Report the lines of the material that carry the string "what".

++++++++++

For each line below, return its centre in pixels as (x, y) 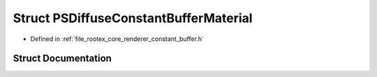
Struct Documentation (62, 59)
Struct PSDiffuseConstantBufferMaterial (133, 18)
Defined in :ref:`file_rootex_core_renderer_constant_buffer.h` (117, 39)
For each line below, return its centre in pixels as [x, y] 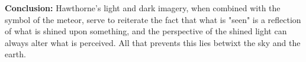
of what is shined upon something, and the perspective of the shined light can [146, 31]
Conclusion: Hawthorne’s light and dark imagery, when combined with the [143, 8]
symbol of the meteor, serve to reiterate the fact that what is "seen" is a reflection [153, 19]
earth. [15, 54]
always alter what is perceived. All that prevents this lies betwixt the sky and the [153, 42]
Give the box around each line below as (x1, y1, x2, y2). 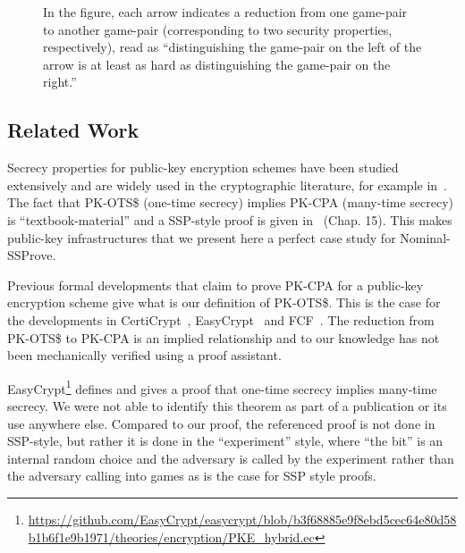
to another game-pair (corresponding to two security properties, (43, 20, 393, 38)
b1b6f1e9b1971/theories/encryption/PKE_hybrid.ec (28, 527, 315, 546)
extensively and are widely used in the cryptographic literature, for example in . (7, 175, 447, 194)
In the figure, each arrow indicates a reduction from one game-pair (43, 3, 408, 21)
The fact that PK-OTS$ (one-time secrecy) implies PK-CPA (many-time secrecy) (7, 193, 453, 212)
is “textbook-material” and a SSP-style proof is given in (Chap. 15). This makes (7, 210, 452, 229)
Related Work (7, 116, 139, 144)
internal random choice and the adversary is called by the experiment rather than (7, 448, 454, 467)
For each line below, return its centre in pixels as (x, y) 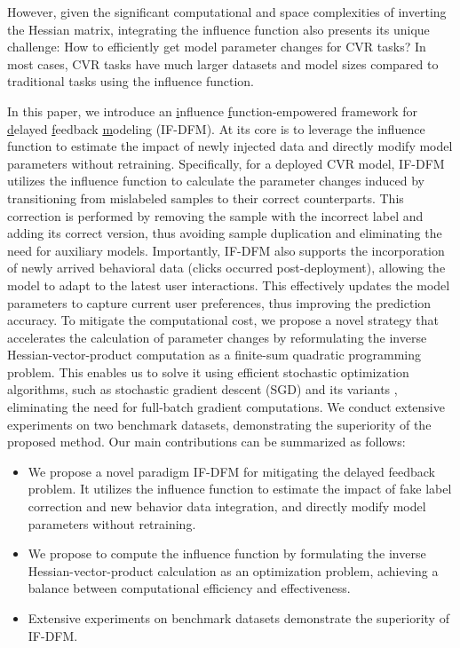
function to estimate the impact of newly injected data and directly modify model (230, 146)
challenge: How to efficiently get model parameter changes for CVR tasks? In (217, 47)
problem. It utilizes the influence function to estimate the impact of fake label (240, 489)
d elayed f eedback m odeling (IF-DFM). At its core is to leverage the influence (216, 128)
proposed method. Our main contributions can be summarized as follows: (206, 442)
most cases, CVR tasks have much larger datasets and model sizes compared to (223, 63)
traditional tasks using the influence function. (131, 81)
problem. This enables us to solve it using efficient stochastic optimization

++++++++++

▸ Output
of what is shined upon something, and the perspective of the shined light can [146, 31]
symbol of the meteor, serve to reiterate the fact that what is "seen" is a reflection [153, 19]
always alter what is perceived. All that prevents this lies betwixt the sky and the [153, 42]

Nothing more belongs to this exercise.